Does this snippet sound like an independent interview? Or does it sound like someone playing reporter in the White House publicity shop? It’s an awfully tough call. But this is for National Public Radio, with an audience stuffed full of Obama voters. Get tough on this president, and you're actually threatening to upset your donors -- and not just the Democrats on Capitol Hill who insure NPR subsidies. The whole game is rigged for Obama in public broadcasting. But then there's the argument between friends about the failures of current capitalism:
INSKEEP: You've talked a lot during your time in office about the widening gap between the rich and everybody else. This is a decades-long trend. But a good part of that trend has now taken part -- taken place on your watch. There was a study I was reading: 2009 to 2012, overwhelming majority of the increase in income in this country went to the wealthiest one percent. Why is that happening on your watch?

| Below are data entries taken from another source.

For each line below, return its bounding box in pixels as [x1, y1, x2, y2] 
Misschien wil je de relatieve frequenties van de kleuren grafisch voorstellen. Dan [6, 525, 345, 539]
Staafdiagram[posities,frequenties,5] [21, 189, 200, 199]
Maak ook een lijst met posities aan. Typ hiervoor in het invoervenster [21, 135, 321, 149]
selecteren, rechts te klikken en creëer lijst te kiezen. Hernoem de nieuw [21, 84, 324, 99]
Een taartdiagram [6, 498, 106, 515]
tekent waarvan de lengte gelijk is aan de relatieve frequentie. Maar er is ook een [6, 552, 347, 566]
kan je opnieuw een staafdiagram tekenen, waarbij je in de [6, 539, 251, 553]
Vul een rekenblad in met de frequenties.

OBAMA: Well, it's one of my biggest concerns. And part of it has to do with the fact that these long-term trends have accelerated. Globalization, combined with technology, have stripped away a lot of the basic security that middle-income people had because a lot of those middle-income jobs have left. Either they were moved overseas, they were replaced with technology - whether you're talking about a bank teller; a travel agent; a high-level administrator in a lot of companies; if you go to many manufacturers, it's all robotized. So some of the - that's part of the trend. But...
INSKEEP: Are your efforts not helping with this?

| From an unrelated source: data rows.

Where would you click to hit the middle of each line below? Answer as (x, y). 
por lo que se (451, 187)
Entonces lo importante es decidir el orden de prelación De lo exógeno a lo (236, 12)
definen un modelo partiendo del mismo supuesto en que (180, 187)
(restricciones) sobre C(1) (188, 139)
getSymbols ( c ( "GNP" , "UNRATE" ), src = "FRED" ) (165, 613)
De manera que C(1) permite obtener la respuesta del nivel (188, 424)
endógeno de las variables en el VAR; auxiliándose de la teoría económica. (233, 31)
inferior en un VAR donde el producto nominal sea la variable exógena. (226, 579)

OBAMA: Well, there's no doubt...
INSKEEP: The law was passed under a Democratic Congress.
OBAMA: Well, no - there are no doubts that what we've done has helped. So for example, the changes we made in the tax law that increased taxes on the wealthiest Americans while locking in tax cuts for middle-class Americans, that helped. That made the tax system more progressive.
INSKEEP: The economist Tyler Cowen was on our program the other day. He'd written a book about income inequality. And he argued, based on his analysis, that it's really inevitable, it's going to get worse, and the thing for public officials to do is to adapt to it rather than try to change it.

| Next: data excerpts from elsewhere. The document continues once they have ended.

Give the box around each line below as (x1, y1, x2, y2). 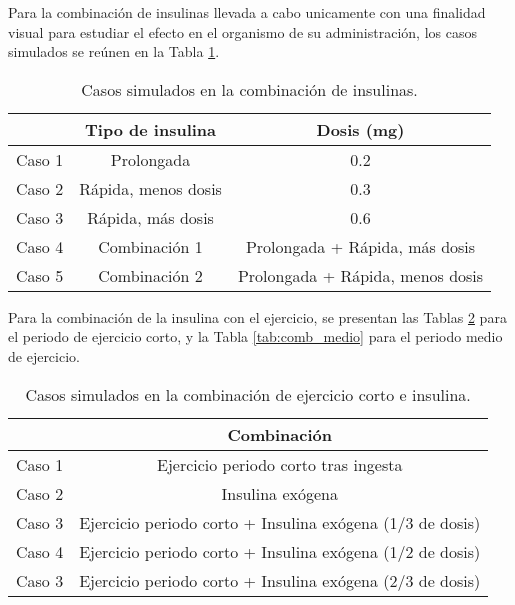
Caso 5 (16, 263, 64, 287)
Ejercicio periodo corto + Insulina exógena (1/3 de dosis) (79, 510, 481, 534)
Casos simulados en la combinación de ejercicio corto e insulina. (25, 382, 471, 406)
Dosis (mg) (316, 117, 405, 141)
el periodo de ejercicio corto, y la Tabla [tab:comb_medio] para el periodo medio (8, 326, 503, 347)
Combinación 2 (98, 263, 203, 287)
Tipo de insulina (85, 117, 217, 141)
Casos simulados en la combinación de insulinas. (81, 77, 418, 101)

OBAMA: Well, I don't accept that. America is always been at its best when everybody who's willing to work hard has a chance to succeed. There is no doubt that these trends are powerful and they're global. I mean, we're seeing the same trends in Scandinavian countries that historically were - prided themselves on great equality. We've seen it magnified in less developed countries and emerging markets. So these are global trends that we're going to have to fight against.
Inskeep aired one snippet on Monday night's All Things Considered, in which Obama refused to negotiate: "I shouldn't have to offer anything. They're not doing me a favor by paying for things that they have already approved for the government to do. That's part of their basic function of government. That's not doing me a favor."
Reviewing the interview on the public-radio show “Here and Now,” Inskeep described negative reactions and positive (no doubt NPR listener) reactions:
INSKEEP: There's been a really remarkable reaction, a polarization of reactions that I've seen to that remark as it spread through the Internet and others ways over the last 24 hours. People who oppose the president's position have heard him say I shouldn't have to offer anything and have basically responded on Twitter and other places: What a jerk.
And people who support the president have been saying things more like right on, way to go, you're being strong. What the president is arguing, though, is - at least what he says, is that he wants to defend the integrity of the office, that it is simply unfair to try to have a negotiation where he would give away some major part of his agenda in exchange really for just running the government for 45 days.
The Republicans are not offering very much, let's be frank about that, and so the president is arguing he should not have to offer very much.
Conservatives can witness this and think: It's too bad there's not a shutdown of NPR and PBS. Especially during a shutdown.